Clams do not live attached to a substrate like oysters, scallops and mussels and do not move around on the sea bottom like scallops do. Some clams have life cycles of only one year, while others live for hundreds of years. All clams have two calcareous shells or valves joined near a hinge with a flexible ligament and all are filter feeders. Because they feed directly on the abundant material floating in seawater clams can form colonies of massive size and density, especially in inner bays where the sand and mud substrates they like are abundant. They also grow fast. [Source: Kevin Short, Daily Yomiuri]

There are more than 400 species of clam. Like oysters they can produce pearls by compressing sand for long periods.

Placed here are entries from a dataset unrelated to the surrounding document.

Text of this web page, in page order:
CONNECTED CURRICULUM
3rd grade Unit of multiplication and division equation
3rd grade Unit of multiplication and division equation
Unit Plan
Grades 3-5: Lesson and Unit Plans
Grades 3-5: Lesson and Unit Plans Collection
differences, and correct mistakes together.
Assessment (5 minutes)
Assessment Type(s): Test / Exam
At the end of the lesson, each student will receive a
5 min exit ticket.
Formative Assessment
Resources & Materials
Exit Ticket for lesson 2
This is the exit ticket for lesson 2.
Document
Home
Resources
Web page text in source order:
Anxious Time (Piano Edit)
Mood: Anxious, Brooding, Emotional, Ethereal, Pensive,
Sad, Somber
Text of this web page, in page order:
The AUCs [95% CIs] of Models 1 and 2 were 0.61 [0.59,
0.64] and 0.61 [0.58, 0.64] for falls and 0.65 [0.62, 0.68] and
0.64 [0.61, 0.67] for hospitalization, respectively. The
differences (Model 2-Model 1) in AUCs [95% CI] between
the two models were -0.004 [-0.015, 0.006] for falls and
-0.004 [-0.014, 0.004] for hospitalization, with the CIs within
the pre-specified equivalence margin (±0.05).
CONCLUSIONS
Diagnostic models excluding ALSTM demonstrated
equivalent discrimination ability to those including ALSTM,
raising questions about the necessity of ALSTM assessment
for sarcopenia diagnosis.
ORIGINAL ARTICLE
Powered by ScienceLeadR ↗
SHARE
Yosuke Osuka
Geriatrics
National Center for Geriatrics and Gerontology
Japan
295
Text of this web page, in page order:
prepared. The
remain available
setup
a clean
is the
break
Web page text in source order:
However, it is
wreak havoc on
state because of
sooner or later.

However, clams are more unlikely to produce pearls than oysters and generally their pearls are not as pretty.. Only about 1 in 5,000 clams can produce a pearl of any noticeable size.

Websites and Resources: Animal Diversity Web (ADW) animaldiversity.org; National Oceanic and Atmospheric Administration (NOAA) noaa.gov; Fishbase fishbase.se ; Encyclopedia of Life eol.org ; Smithsonian Oceans Portal ocean.si.edu/ocean-life-ecosystems

Clam Characteristics

Like oysters, mussels, and scallops clams are bivalve mollusks, and have a hinged shell. They have slow growth rates and can live 12 to 20 years on average and up to 40 years. The outer concentric growth rings on the shell can be counted to determine a clam’s age. Clam are cold blooded (ectothermic, use heat from the environment and adapt their behavior to regulate body temperature) and bilateral symmetry (both sides of the animal are the same).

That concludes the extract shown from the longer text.